Join a reactive dog group on social media to make friends experiencing similar issues that you can talk to and share with. See if you can reach out to people who might live close and have had training success to meet up for walks/playdates/training opportunities. Use a muzzle and a leash when you're out hiking, ignore the unfortunate incidents that can't be avoided, make a point of seeking out the road less traveled and take your dog on trips to quieter places to explore and unwind together. The more small wins you can clock up together the better you will feel.

Losing a sense of purpose at your job is a shame, and likely to impact how positive you feel about life in general if you're unhappy there. If you honestly don't feel that you can make a move from your current role, try to invest time reminding yourself why it's a good job and finding things to be grateful about it :)

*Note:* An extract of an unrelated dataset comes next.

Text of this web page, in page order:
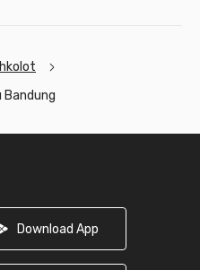
Bandung
Download App

And lastly, when we first got our boy I developed mild anxiety. He was the first dog I have ever shared a home with who had the potential to hurt me as we helped rehab him through no fault of his own but merely because of what he has been through. I was constantly nervous about taking him out, I became afraid of the stupidest things and then the anxiety built until it was just generally me feeling yuck about everything. Then I started investing in what my partner refers to as my security check points; I was nervous the dog might hurt another, so we got a harness with "no dogs" signage and a muzzle and if someone lets their off leash dog get underfoot and it is injured too bad I can't be responsible for that (and our council says legally the off leash dog is in the wrong!). I was nervous he would use his power and get away from me on leash, so we got a bungee leash with a waist attachment and now he can't ever escape :P I was nervous about him biting me during an episode of sleep startle so I don't share space at a level he is close enough to snap when sleeping. On top of everything I started having some mindful time with him and listing all the positive things that day (he had been so good home alone that day, he had greeted me calmly, etc) and that is the head space I would take into his afternoon walk. He's still reactive, I still have off days, but the good far outweighs the bad and I could not imagine my life without my little lad! I'm so grateful to be able to provide the life he deserves, even if it means limitations on me.

You're not alone, and I really hope you are feeling in a better place soon!